A great option would be to overlay the progress bars on top of one another, perhaps Filter 1 can be transparent red, Filter 2 can be transparent blue, such that the overlapping bar is purple...?
For the last paragraph in my last comment, something like this, with more palatable colors:
Just say NO to jQuery! :)
I'm sure we could get an AngularJS knob though too. Both are interesting suggestions though. Let's keep churning on these ideas as I definitely think when we swap a filter we need to compare the wOBA, BA, OBP, etc. We could possibly just remove the bars in favor of a table once you swap the filter or save a new one too.

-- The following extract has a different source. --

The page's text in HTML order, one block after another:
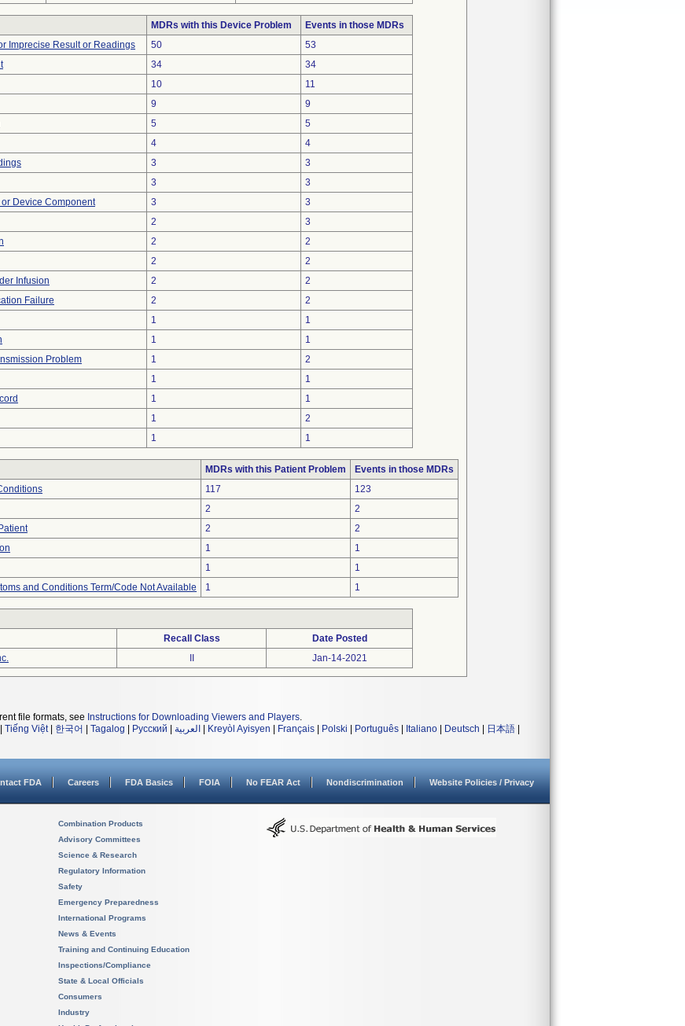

The most I think about it, the more I like keeping the progress bars, but morphing them into a table once the user picks another saved filter or saves a new one. That way this screen stays fairly visual when you first come to it, and only becomes table driven as you stick more filters on.

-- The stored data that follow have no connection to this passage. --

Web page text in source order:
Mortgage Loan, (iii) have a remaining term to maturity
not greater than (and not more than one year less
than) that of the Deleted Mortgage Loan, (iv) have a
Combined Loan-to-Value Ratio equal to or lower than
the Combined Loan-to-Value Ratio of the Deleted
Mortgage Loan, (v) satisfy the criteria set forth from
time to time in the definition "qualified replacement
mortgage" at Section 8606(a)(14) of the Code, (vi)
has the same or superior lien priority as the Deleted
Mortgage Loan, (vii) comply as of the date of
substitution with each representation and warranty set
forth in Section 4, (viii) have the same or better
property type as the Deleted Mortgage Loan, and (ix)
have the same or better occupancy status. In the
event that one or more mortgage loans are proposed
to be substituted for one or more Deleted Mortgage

I'm going to assign this issue to me to work on over the weekend. Keep the comments and suggestions coming.
Sounds good to me. Just figured that if you're changing between one filter and multiple filters views, you'll want to keep the main view somewhat consistent, if possible. But it also makes sense that a multiple filters view is somewhat limiting because of the amount of additional space needed on the webpage. So it might make sense to convert the progress bars to a table when switching from a one filter view to a multiple filter view.
FYI, I didn't make any progress on this one over the weekend. I'm still working on the heatmaps.

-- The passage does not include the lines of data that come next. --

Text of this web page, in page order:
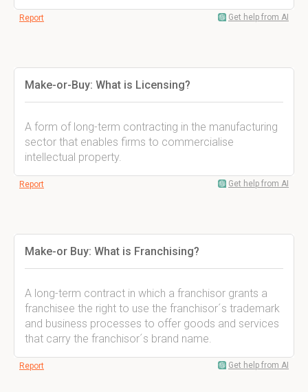
Report Get help from AI
Make-or-Buy: What is Licensing?
A form of long-term contracting in the manufacturing
sector that enables firms to commercialise
intellectual property.
Report Get help from AI
Make-or Buy: What is Franchising?
A long-term contract in which a franchisor grants a
franchisee the right to use the franchisor´s trademark
and business processes to offer goods and services
that carry the franchisor´s brand name.
Report Get help from AI
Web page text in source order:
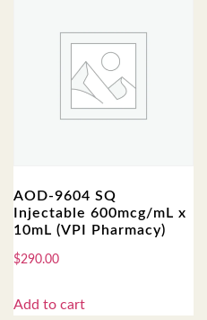
AOD-9604 SQ
Injectable 600mcg/mL x
10mL (VPI Pharmacy)
$290.00
Add to cart
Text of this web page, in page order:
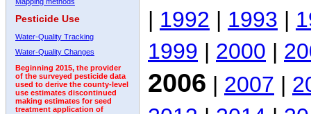
Pesticide Use
Water-Quality Tracking
Water-Quality Changes
Beginning 2015, the provider
of the surveyed pesticide data
used to derive the county-level
use estimates discontinued
making estimates for seed
treatment application of
| 1992 | 1993 |
1999 | 2000 |
2006 | 2007 |
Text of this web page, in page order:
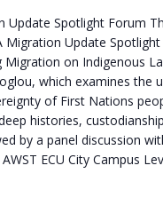
Update Spotlight Forum
Migration Update
Migration on Indigenous
which examines the
of First Nations
histories,
by a panel discussion
ECU City Campus
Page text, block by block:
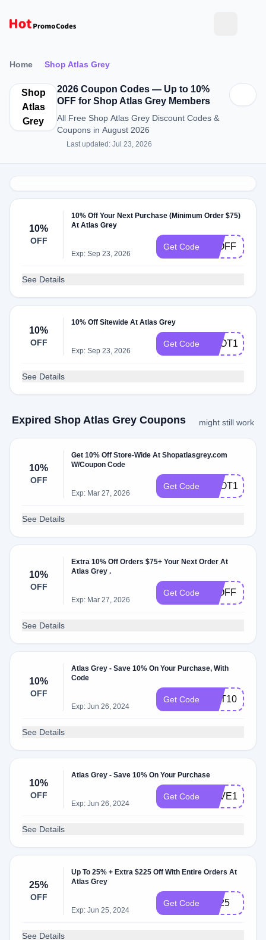
Home Shop Atlas Grey
Shop
Atlas
Grey
2026 Coupon Codes — Up to 10%
OFF for Shop Atlas Grey Members
All Free Shop Atlas Grey Discount Codes &
Coupons in August 2026
Last updated: Jul 23, 2026
10%
OFF
10% Off Your Next Purchase (Minimum Order $75)
At Atlas Grey
Exp: Sep 23, 2026
Get Code 10OFF
See Details
10%
OFF
10% Off Sitewide At Atlas Grey
Exp: Sep 23, 2026
Get Code SPOT10
See Details
Expired Shop Atlas Grey Coupons might still work
10%
OFF
Get 10% Off Store-Wide At Shopatlasgrey.com
W/Coupon Code
Exp: Mar 27, 2026
Get Code SPOT10
See Details
10%
OFF
Extra 10% Off Orders $75+ Your Next Order At
Atlas Grey .
Exp: Mar 27, 2026
Get Code 10OFF
See Details
10%
OFF
Atlas Grey - Save 10% On Your Purchase, With
Code
Exp: Jun 26, 2024
Get Code GET10
See Details
10%
OFF
Atlas Grey - Save 10% On Your Purchase
Exp: Jun 26, 2024
Get Code SAVE10
See Details
25%
OFF
Up To 25% + Extra $225 Off With Entire Orders At
Atlas Grey
Exp: Jun 25, 2024
Get Code BF25
See Details

I've started this work inside the issue-46 branch if anybody is interested in following along.
I merged a bunch of code for this from my feature branch and deployed it to the site. Note that the new filter results are maintained on the at-bat tab right now but not on the pitches tab. I'm thinking about doing the same thing on the pitches tab, with a rollup for each filter result. Clicking on a rollup would expose the per pitch-type that we see today. Let me know if you have any feedback on this before I get rolling.
Here is a screenshot of the new filter pinning feature.
I automatically have it create filters for the past three years if the user has no filters. And all of this uses local storage. I didn't test on a browser that doesn't support it. Sorry IE9 users, you're out of luck.
This is so slick! My initial suggestion would be to add other 'groups' of default filters beyond year, such as handedness, runners on base, first pitch vs. behind in the count vs. ahead in the count, etc. but this is so so slick so far. I noticed that you have to click around to get used to how default filters vs. saved filters populate and such, but I'll do some more testing this week to narrow down what I find intuitive vs. what I might find confusing. Otherwise, this is absolutely great work, though I'm sure the pitches view, particularly the heatmaps will require some thought before implementing. Good stuff.
I'm going to close this issue out since we have fufilled the original purpose. Let's tackle the pitches tab in the separate set of work since it requires a bit more though. I believe we should do #65 first though.
It would be great to be able to pull season-independant data. For instance, I know that Lance Lynn has a great ERA in the first few months of the season, tapers off during the middle of the season, and then gets hot again around late-august.
I think it would also be really neat to be able to see that data side-by-side (e.g. Lance Lynn in April-May vs June-July).
This is an AWESOME project. I started doing this exact thing on my own before I realized that y'all were doing it WAY better than I was. I'll be glad to help out where I can.